I had been living on a 1700 calorie diet for most of a year. My weight had gone from about 260 pounds down to about 211 pounds. At the time there was so much stress in my life. It was as if losing the weight was the only thing I could control. Why so much stress? Well a member of my family had some very severe medical problems, I had three young daughters, and my job took a lot out of me.
The weight loss became something of an obsession. It was my way of saying a glorified "f&^k you!" to a world that just seemed to be doing everything it could rub me down into a little nub. No, I'm not saying I was disadvantaged, down-trodden or mal-treated. I came from a housing project, so whatever I had as an adult was a step up from what I had as a child. I wasn't about poor me. It was about me vs. circumstances, and I was going to win, no matter what.
I did win. I lost the equivalent of five 10 lb bags of flour (my dietitian thought of that reference). I could have kept going, but the reality was that at 211 pounds the weight wasn't really coming off any more in buckets. But I could continue forever, or so it seemed. The good habits had become ingrained, and I knew what to do and when to do it.
Then I went on vacation to Wildwood NJ.
It wasn't the temptation of bad food. Hell, for most the week while in NJ I was still eating 1700 calories a day. In the end, what caused me to jump the shark really had nothing to do with food. This proves, by the way, the one truism about eating well that has stuck with me all these years: weight loss is 90% mental and only 10% physical. Anyway, what was it? I was lonely. Pathetic, huh? The family was in the hotel room, it was 8pm, and I was alone in NJ. I don't go to sleep all that early and I don't watch much TV, so I did my usual wandering on the beach by myself. Finally it got to me. Yes, I walked up to some dive restaurant on a pier and had a hamburger, fries and a hot fudge brownie sundae. I think just that one meal totaled more than 1700 calories.

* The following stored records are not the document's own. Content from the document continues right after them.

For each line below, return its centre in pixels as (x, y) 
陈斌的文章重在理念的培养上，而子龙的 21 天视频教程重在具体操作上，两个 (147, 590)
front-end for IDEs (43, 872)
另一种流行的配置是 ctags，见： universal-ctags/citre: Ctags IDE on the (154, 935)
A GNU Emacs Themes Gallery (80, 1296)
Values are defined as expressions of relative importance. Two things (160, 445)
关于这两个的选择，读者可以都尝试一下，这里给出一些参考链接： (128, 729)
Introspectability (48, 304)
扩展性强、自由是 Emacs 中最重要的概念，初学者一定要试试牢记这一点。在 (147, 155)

It went down hill from there. It was as if the air was slowly deflated from my eating-well balloon and I began to sink a couple of feet every few months. Over the course of several years my weight crept up: 220...230...240...250 pounds.
Then there is the anger aspect of it all. In reality I should have known that I could never maintain the angry edge that I had originally used to lose weight in the first place. I just don't have that kind of anger in me. That's not a great trait by the way, as there are times when I wish I could be angry and stay angry, but it's just not in me. It's as if I never got that piece of genetic code. Note that my mother has managed to stay angry at some people for most of her 75 years of existence, so that genetic code didn't come from her.
Back to the weight. It was at 254 pounds this past November where I drew the line in the sand. The fact that I had a dear friend go through gastric bypass surgery also helped. This person had their body opened up and altered to do something that I could do by just simply not freak'n eating so much. It was kind of pathetic in a lot of ways. I realized again that the mental/physical equation of weight loss was as true now as it had been years ago. I over-ate because I wanted to think about having to eat right. I didn't want to think at all. It was Wildwood NJ all over again, except this time I was fat to boot. Food was my self-medication of choice.
Since November I've managed to get my weight back down to somewhere near 227 lbs. I have good days and bad days, but mostly I seem to be able to slowly lose weight over time. I'm trying to think more about what I am putting into my body by counting calories, trying to understand why I over-eat. I also exercise for about 30 minutes each day. So far it's working. I've lost weight and I've managed to do it without being all that angry. Maybe this time it is for good.
Now I've told this story before and I will tell it again. In fact I need to tell it again. You only get one shot at this thing, and if the lesson doesn't sink in the first time, then you have to keep trying, because some lessons are too important to ignore.